Determination of phenolic content
Total phenolic content was determined using Folin-Ciocalteu’s reagent method. 1 mL of individual extract solution, at an appropriate dilution level, was mixed with 500 µL of Folin-Ciocalteu’s reagent and 7.5 mL of double-deionized water. To this, mL of 5% Na2CO3 (W/V) solution is further added whose resulting mixture was set to incubation at room temperature for a 90-minute period.
The absorbance is measured, and the total phenolic contents was given as μg gallic acid equivalents (GAEs) per mg of extract.
Total flavonoid content
Aluminum chloride method is used to determine total flavonoid content. Extract solutions, at 0.5 mL, is mixed with 1.5 mL of 95% ethanol (V/V), 0.1 mL of 10% aluminum chloride (m/V), 0.1 mL of 1 mol L–1 potassium acetate and 2.8 mL of water. The resulting mixture, like before, is set to incubation at room temperature for a 30-minute period. Absorbance is measured using a spectrophotometer and the total flavonoid content is given as µg quercetin equivalents (QEs) per mg of plant extract.
HPLC analysis of phenolic compounds
The hydrolysis technique for A. rutifolia leaf extracts follows the methods of this study with Mengkudu leaf extracts.
50g of the test sample extracts are dissolved in 24 mL of methanol to allow for homogenization. 16 mL of distilled water and 10 mL of 6M HCl are added. This followed thermostatic process for 2 hours at 95°C. Later, the solution is filtered and subsequently goes through high-performance liquid chromatography (HPLC) analysis.
The separation of plant samples on the gradient HPLC is done.
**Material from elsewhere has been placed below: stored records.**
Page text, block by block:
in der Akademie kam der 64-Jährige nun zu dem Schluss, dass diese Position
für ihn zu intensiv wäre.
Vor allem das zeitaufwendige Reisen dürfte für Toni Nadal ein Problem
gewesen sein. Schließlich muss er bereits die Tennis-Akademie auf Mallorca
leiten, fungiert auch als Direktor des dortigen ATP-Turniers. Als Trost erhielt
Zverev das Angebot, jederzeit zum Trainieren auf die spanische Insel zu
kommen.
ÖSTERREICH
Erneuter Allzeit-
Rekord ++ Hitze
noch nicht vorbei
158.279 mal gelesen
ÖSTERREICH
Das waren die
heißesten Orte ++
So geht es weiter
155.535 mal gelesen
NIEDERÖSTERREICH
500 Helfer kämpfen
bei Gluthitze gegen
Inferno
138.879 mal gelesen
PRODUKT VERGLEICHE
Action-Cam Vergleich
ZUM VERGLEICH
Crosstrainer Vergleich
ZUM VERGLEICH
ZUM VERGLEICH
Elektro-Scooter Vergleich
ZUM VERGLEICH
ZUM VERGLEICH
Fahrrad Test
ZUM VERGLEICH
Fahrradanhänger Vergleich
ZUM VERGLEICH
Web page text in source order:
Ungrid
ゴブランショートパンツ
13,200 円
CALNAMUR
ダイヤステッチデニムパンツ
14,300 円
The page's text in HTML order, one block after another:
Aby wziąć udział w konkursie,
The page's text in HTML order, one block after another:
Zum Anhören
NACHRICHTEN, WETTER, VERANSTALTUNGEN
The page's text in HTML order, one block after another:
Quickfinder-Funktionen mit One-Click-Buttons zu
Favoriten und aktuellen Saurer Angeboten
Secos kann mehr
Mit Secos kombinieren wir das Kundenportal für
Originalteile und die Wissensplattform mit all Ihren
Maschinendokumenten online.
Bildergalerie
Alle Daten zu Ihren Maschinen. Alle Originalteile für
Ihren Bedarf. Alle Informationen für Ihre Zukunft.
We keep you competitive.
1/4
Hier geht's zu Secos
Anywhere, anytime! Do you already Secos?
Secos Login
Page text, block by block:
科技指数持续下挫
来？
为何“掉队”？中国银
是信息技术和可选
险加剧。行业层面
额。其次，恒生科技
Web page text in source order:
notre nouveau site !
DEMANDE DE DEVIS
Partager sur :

Phenolic acid and flavonoid identities are established, as well as the limit of detection (LOD) and
limit of quantification (LOQ) are calculated.
Free radical scavenging activity (DPPH assay)
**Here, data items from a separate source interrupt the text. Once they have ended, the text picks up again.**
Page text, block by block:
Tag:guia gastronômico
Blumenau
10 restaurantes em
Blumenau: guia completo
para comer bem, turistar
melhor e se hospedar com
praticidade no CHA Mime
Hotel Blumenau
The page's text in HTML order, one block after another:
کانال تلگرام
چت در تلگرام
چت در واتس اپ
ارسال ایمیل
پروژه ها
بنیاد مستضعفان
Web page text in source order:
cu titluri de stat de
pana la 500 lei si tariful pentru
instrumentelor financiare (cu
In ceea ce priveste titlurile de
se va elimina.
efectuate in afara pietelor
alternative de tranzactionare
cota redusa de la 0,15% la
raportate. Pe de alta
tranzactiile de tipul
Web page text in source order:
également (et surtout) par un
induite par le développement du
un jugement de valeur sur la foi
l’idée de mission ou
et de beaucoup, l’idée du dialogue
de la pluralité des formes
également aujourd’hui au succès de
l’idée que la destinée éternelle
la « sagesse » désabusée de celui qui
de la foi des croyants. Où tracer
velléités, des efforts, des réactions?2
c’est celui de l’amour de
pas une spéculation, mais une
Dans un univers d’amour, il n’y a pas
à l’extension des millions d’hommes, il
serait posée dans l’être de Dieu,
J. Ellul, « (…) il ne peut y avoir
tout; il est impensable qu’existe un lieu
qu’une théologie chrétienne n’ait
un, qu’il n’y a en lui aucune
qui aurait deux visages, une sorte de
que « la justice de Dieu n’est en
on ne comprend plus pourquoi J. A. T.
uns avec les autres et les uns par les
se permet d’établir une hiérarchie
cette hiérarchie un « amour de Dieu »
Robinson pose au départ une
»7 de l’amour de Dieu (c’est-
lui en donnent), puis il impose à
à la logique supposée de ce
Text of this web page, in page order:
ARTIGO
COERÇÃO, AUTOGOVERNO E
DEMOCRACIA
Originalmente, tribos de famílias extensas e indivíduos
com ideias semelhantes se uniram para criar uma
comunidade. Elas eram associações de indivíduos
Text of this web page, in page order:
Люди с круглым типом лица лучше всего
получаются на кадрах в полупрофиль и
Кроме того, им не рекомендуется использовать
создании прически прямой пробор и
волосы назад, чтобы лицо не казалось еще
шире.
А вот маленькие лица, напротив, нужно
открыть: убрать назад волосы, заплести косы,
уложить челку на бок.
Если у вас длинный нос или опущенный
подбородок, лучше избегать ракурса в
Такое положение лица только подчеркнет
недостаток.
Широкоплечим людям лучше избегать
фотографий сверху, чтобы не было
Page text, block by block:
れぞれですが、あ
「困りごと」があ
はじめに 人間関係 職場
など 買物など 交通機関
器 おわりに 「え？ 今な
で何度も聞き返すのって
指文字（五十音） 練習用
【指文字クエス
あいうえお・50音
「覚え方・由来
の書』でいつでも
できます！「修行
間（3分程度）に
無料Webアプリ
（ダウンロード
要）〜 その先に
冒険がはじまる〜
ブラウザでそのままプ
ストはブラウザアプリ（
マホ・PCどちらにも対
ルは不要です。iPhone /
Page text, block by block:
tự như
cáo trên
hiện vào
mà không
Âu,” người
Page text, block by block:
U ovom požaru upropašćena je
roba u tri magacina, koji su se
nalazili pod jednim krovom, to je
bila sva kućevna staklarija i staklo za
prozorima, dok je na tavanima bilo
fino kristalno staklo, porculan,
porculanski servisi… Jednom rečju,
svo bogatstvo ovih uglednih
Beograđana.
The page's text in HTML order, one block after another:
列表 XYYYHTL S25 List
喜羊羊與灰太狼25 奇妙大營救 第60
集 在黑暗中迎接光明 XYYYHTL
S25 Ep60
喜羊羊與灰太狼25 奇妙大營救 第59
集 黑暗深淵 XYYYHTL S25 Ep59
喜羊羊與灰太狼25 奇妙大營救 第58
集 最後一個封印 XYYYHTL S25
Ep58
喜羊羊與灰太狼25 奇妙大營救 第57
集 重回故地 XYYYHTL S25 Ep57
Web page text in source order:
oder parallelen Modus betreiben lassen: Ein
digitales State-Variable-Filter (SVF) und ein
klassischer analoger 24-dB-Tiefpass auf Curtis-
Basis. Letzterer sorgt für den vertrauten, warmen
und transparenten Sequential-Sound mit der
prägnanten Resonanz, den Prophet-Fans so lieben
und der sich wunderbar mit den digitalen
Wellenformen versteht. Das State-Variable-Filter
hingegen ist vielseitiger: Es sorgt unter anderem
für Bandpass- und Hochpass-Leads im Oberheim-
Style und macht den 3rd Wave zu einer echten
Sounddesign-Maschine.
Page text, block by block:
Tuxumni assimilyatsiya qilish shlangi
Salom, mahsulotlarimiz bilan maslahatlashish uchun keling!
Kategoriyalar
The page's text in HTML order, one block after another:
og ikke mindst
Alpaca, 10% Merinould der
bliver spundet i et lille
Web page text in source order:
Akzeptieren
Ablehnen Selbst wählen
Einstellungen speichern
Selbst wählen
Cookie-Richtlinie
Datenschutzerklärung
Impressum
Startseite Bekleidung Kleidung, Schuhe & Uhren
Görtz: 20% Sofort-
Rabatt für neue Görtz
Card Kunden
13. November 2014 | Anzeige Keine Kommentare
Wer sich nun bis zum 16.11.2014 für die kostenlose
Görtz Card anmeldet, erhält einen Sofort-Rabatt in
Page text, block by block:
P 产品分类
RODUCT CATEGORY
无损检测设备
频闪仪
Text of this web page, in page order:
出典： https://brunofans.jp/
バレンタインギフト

This is carried about as per the methods applied in the study exploring the antioxidant properties of flowers and roots of Pyrostegia venusta (Ker Gawl) Miers.
Extract solution is mixed with equal volumes of 100 µM DPPH solution in methanol whereby its resulting mixture is incubated for 15 minutes at room temperature. The absorbance is recording by using a UV–visible spectrophotometer at 517nm.
Ferric reducing–antioxidant power (FRAP) assay
Reducing power was determined following ferric reducing–antioxidant power (FRAP) assay. Detailed information on it by reading the antioxidant and antibacterial activity of leaves of Etlingera species (Zingiberaceae).
The absorbance of reaction mixtures, whose details and steps are better explained in the report, is measured via UV–vis spectrophotometer set to 700nm. Total oxidant activity is recorded as well as documenting total oxidant content as mg gallic acid equivalent/g of plant extract.
Antimicrobial activity
In this step, in order to be able to calculate the antimicrobial activity of A. rutifolia leaf extracts, the researchers used agar disc diffusion assay Inoculation of nutrient agar and potato dextrose took place. Afterwards, these were placed into sterilized petri plates. Dilutions of the extracts were made with biological-grade dimethyl sulfoxide (DMSO). Sterile filter discs impregnated with 50 µL of diluted plant extract solution are then placed into the aforementioned petri plates. These places undergo incubation at 37°C for 24-hour and at 27°C for 48-hour time period. Later, Antibacterial and antifungal activities are determined by using a zone reader.
Estimation of minimum inhibitory concentration (MIC) values
The calculation of the minimum inhibitory concentration (MIC) was carried out by following the methods laid out in the
broth microdilution method. After experimentation, the plates are incubated at 37°C for 24 hours for bacteria and 27°C for 48 hour for fungi. It is noted that the reason for the color change of indicator, resazurin, varies as per microbial growth.